WHAT TO WORK ON:
Begin at the line below that has "need have hesitated". Stop after the line that has "supported by asking", repeating each line exactly and leaving out the pictures.

+++ DATASET ENTRIES +++

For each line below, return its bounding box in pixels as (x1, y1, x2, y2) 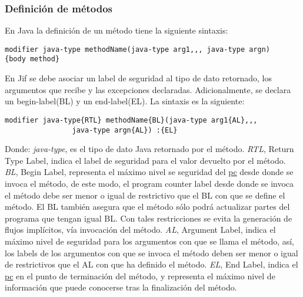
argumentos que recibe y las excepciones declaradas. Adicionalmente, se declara (5, 83, 291, 95)
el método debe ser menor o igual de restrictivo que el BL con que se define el (5, 189, 285, 201)
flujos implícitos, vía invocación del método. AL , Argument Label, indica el (5, 223, 276, 236)
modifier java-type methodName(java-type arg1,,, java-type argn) (5, 45, 271, 54)
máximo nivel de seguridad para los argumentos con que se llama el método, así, (5, 235, 295, 247)
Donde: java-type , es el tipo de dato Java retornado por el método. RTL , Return (5, 143, 294, 155)
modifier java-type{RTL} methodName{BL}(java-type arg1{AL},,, (5, 115, 258, 124)
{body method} (5, 55, 60, 64)
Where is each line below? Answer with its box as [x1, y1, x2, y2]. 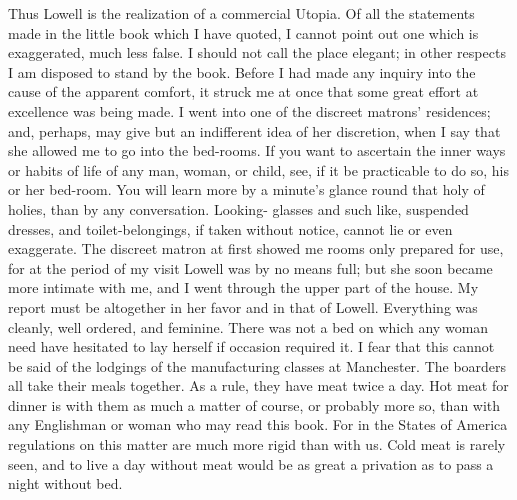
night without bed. [8, 473, 123, 494]
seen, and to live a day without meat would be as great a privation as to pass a [8, 453, 494, 474]
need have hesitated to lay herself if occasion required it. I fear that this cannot [8, 336, 495, 357]
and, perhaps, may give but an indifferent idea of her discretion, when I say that [8, 120, 501, 141]
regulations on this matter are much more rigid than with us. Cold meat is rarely [8, 434, 506, 455]
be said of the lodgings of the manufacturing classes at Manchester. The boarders [8, 355, 507, 376]
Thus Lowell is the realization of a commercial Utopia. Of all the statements [8, 3, 475, 23]
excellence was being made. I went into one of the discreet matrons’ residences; [8, 100, 491, 121]
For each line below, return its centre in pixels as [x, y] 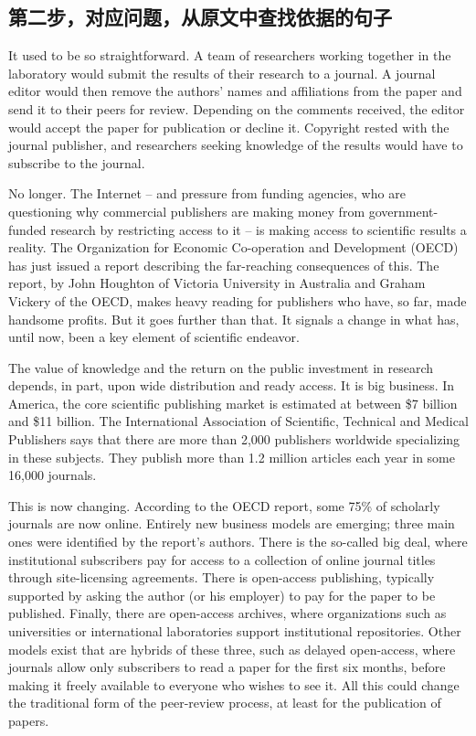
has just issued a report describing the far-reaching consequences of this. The [224, 265]
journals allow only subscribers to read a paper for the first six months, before [227, 667]
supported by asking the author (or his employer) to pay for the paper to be [222, 595]
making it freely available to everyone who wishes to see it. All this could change [234, 684]
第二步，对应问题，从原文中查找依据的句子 [200, 17]
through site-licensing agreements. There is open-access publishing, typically [222, 577]
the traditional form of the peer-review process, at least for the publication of [225, 703]
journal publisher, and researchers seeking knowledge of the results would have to [236, 145]
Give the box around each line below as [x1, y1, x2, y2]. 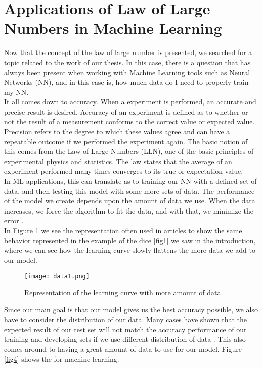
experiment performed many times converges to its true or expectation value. [4, 166, 243, 176]
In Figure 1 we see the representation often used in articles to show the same [4, 225, 242, 235]
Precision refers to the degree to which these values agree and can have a [4, 126, 230, 137]
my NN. [4, 86, 29, 97]
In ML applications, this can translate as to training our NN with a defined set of [4, 176, 257, 186]
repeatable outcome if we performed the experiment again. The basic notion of [4, 136, 248, 146]
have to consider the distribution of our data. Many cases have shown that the [4, 314, 247, 325]
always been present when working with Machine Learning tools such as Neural [4, 67, 250, 77]
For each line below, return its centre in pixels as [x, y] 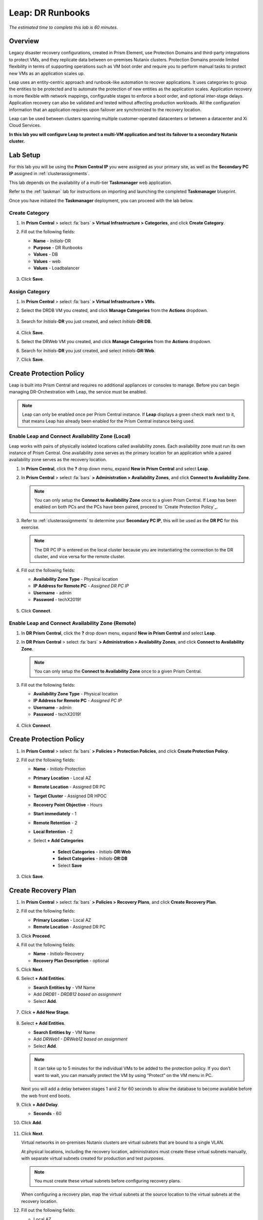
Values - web [47, 261]
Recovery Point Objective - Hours [68, 805]
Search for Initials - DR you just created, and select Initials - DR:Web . [88, 350]
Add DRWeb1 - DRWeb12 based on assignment [80, 1039]
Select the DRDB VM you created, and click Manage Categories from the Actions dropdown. [114, 310]
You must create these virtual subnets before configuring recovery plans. [108, 1181]
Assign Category [29, 292]
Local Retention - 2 [53, 832]
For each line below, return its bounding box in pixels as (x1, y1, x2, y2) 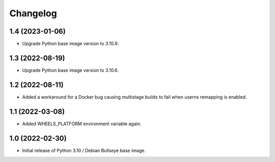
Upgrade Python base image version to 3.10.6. (22, 67, 119, 73)
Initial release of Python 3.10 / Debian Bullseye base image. (22, 147, 146, 153)
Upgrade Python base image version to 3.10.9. (22, 41, 119, 47)
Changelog (9, 8, 57, 19)
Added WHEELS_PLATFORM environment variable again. (22, 120, 142, 127)
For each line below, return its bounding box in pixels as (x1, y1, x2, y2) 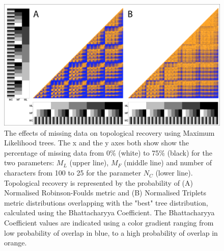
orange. (4, 237, 27, 248)
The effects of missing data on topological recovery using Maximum (4, 127, 215, 138)
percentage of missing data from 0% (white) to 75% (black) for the (4, 147, 212, 158)
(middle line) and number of (124, 157, 212, 168)
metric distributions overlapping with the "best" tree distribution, (4, 197, 208, 208)
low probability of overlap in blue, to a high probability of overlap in (4, 227, 218, 238)
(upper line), (69, 157, 109, 168)
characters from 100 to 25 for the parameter (4, 167, 142, 178)
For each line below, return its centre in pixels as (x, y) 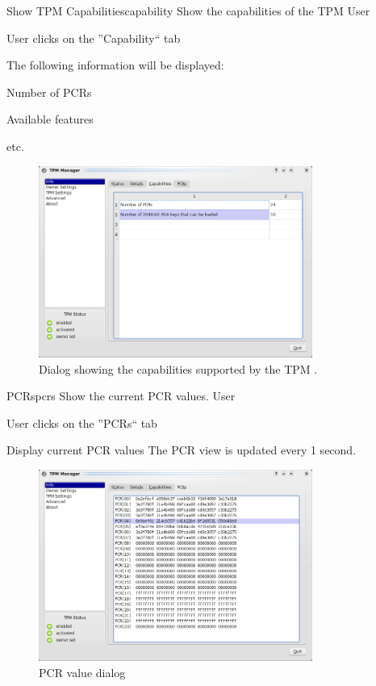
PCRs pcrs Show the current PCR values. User (121, 396)
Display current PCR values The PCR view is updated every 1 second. (182, 450)
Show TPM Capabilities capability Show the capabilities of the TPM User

+++

EXPECTED ANSWER:
need have hesitated to lay herself if occasion required it. I fear that this cannot [8, 336, 495, 357]
and, perhaps, may give but an indifferent idea of her discretion, when I say that [8, 120, 501, 141]
regulations on this matter are much more rigid than with us. Cold meat is rarely [8, 434, 506, 455]
be said of the lodgings of the manufacturing classes at Manchester. The boarders [8, 355, 507, 376]
Thus Lowell is the realization of a commercial Utopia. Of all the statements [8, 3, 475, 23]
excellence was being made. I went into one of the discreet matrons’ residences; [8, 100, 491, 121]
For each line below, return its centre in pixels as [x, y] 
has just issued a report describing the far-reaching consequences of this. The [224, 265]
journals allow only subscribers to read a paper for the first six months, before [227, 667]
supported by asking the author (or his employer) to pay for the paper to be [222, 595]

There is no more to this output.